* Exercise directions:
Please report every line from the material that contains the word "April".
====
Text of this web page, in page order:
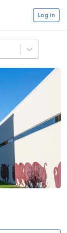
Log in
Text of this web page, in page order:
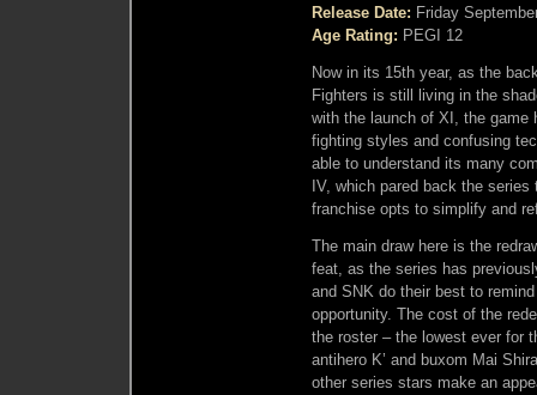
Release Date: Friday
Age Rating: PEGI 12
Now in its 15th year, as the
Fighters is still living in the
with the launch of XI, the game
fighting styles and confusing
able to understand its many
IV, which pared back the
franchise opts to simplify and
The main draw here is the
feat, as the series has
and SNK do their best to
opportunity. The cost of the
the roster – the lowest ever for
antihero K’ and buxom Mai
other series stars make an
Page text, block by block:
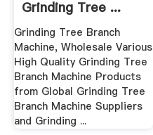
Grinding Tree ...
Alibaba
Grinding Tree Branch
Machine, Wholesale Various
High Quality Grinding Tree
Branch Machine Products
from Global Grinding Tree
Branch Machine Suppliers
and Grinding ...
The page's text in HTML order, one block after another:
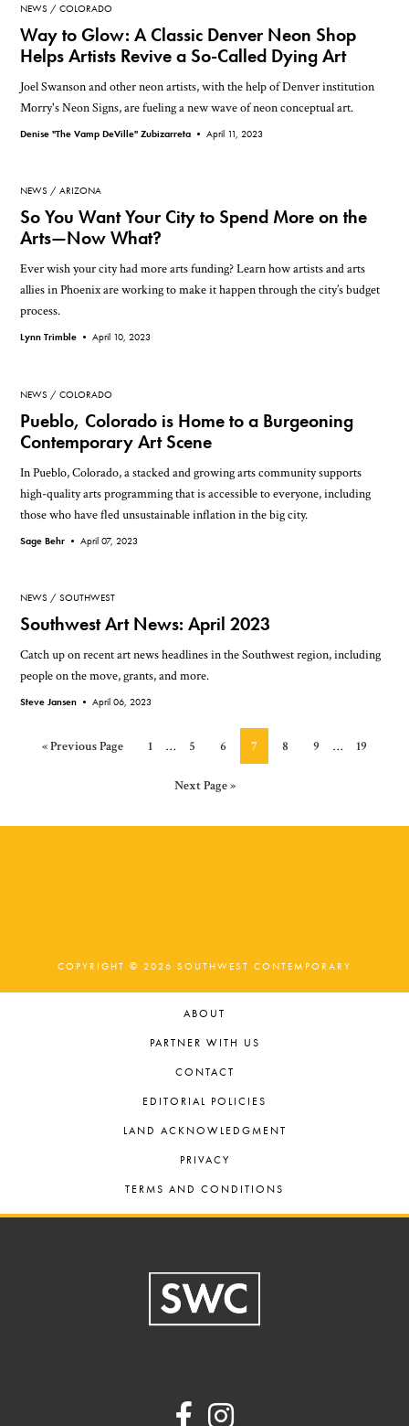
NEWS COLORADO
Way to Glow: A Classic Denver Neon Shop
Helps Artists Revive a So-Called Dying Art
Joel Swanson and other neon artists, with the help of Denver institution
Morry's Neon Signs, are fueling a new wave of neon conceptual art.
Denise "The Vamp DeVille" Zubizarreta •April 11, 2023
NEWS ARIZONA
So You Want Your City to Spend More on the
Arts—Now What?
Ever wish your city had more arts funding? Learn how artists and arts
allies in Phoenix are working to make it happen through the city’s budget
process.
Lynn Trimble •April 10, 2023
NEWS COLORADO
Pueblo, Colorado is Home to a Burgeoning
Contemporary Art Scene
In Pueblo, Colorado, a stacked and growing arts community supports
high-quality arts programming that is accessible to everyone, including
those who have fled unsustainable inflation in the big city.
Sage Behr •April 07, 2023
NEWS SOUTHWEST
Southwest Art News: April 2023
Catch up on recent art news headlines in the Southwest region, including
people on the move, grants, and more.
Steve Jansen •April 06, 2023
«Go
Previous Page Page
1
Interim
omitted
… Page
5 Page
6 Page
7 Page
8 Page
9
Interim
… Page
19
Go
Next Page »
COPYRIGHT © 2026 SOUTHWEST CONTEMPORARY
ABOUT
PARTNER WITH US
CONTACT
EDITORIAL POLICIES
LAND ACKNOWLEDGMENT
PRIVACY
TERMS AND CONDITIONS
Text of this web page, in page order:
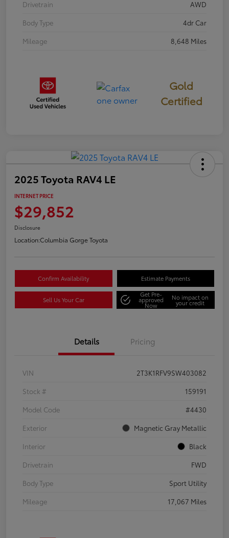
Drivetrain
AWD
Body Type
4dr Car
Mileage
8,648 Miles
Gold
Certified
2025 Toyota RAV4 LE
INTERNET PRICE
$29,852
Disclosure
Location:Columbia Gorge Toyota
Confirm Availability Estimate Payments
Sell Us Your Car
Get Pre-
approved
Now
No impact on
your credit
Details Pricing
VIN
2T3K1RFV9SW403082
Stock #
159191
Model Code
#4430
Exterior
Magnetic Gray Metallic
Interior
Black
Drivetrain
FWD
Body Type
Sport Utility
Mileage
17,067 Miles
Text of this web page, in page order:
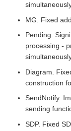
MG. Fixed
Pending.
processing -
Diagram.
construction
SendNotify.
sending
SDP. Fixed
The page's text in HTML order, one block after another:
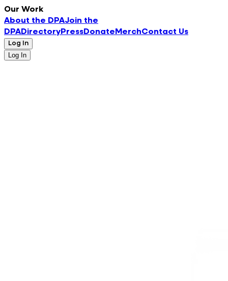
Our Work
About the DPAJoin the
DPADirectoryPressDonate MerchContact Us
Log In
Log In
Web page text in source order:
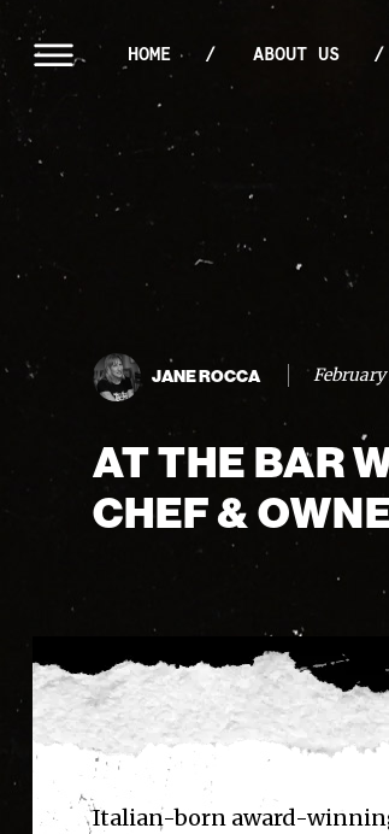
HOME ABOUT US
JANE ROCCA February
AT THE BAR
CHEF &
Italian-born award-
====
* Task solution:
Denise "The Vamp DeVille" Zubizarreta •April 11, 2023
Lynn Trimble •April 10, 2023
Sage Behr •April 07, 2023
Southwest Art News: April 2023
Steve Jansen •April 06, 2023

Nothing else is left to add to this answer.